SLB (SLB) Q4 2025 earnings summary

Event summary combining transcript, slides, and related documents.

Logotype for SLB N.V.

Q4 2025 earnings summary

1 Feb, 2026

Executive summary

  • Q4 revenue reached $9.75 billion, up 9% sequentially, with all geographies showing sequential growth for the first time since Q2 2024, driven by Production Systems, Digital, and Reservoir Performance.

  • Digital and Production Systems divisions led growth, with digital annual recurring revenue surpassing $1 billion, up 15% year-over-year, and Data Center Solutions revenue up 121% year-over-year.

  • The acquisition of ChampionX contributed $1.46 billion in 2025 and $300 million to Q4 revenue, with accretive margins, especially in Production Systems.

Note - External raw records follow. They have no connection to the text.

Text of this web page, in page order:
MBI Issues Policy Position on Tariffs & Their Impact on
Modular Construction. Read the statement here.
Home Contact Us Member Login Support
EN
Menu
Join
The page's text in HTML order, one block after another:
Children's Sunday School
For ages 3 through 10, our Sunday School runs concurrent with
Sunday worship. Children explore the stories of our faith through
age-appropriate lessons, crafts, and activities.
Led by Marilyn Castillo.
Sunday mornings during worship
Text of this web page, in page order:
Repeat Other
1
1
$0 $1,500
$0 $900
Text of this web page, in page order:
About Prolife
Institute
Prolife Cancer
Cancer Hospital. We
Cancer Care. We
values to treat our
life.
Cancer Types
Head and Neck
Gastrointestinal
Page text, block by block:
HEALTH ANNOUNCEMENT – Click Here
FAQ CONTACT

  • Strategy focuses on production recovery, digital, and data center solutions as key growth drivers.

  • Full-year 2025 revenue was $35.71 billion, down 2% year-over-year, reflecting industry headwinds such as lower commodity prices and reduced upstream spending.

Financial highlights

  • Q4 adjusted EPS was $0.78, up $0.09 sequentially but down $0.14 year-over-year; GAAP EPS was $0.55, up 10% sequentially, down 29% year-over-year.

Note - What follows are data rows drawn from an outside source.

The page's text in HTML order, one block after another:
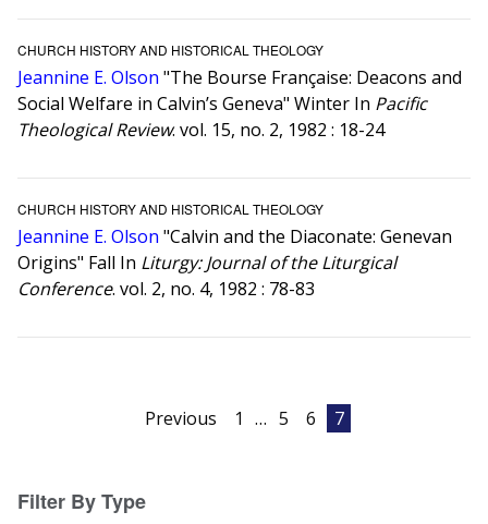
CHURCH HISTORY AND HISTORICAL THEOLOGY
Jeannine E. Olson "The Bourse Française: Deacons and
Social Welfare in Calvin’s Geneva" Winter In Pacific
Theological Review. vol. 15, no. 2, 1982 : 18-24
CHURCH HISTORY AND HISTORICAL THEOLOGY
Jeannine E. Olson "Calvin and the Diaconate: Genevan
Origins" Fall In Liturgy: Journal of the Liturgical
Conference. vol. 2, no. 4, 1982 : 78-83
Previous 1 … 5 6 7
Filter By Type
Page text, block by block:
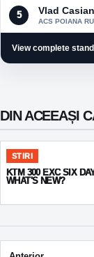
5 Vlad
ACS POIANA
View complete
DIN ACEEAȘI
STIRI
KTM 300 EXC SIX
WHAT'S NEW?
Post
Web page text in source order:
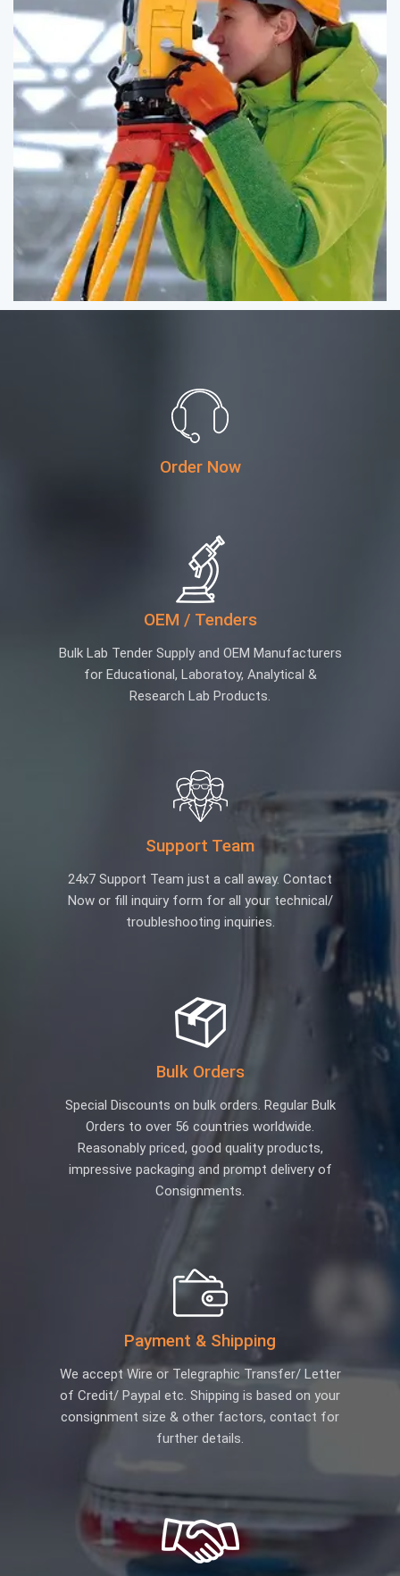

  • Q4 adjusted EBITDA was $2.33 billion (up 13% sequentially, down 2% year-over-year); margin was 23.9%, up 83 bps sequentially, down 175 bps year-over-year.

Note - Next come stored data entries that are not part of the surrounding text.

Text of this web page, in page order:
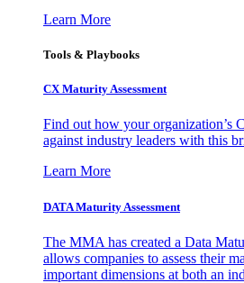
Learn More
Tools & Playbooks
CX Maturity Assessment
Find out how your organization’s
against industry leaders with this
Learn More
DATA Maturity Assessment
The MMA has created a Data
allows companies to assess their
important dimensions at both an
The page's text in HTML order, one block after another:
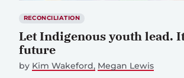
RECONCILIATION
Let Indigenous youth lead.
future
by Kim Wakeford Megan Lewis
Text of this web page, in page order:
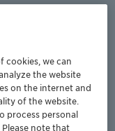
cookies, we can
the website
on the internet and
of the website.
process personal
note that

  • Q4 operating cash flow was $3.01 billion; free cash flow was $2.29 billion. Full-year free cash flow was $4.11 billion.

  • Net debt reduced by $1.8 billion in Q4, ending at $7.4 billion at year-end 2025.

  • Board approved a 3.5% increase in quarterly dividend to $0.295 per share.

Outlook and guidance

  • 2026 revenue expected between $36.9–$37.7 billion, assuming oil prices in the high $50s to low $60s.

  • Adjusted EBITDA guidance for 2026 is $8.6–$9.1 billion, with margins in line with 2025.

  • Over $4 billion to be returned to shareholders in 2026 via increased dividends and share repurchases.

  • Q1 2026 revenue expected to decline high single digits sequentially due to seasonality, with a rebound in Q2 and further expansion in H2, led by international markets.

  • Capital investment for 2026 is guided at $2.5 billion, with capital intensity at the low end of the 5–7% of revenue range.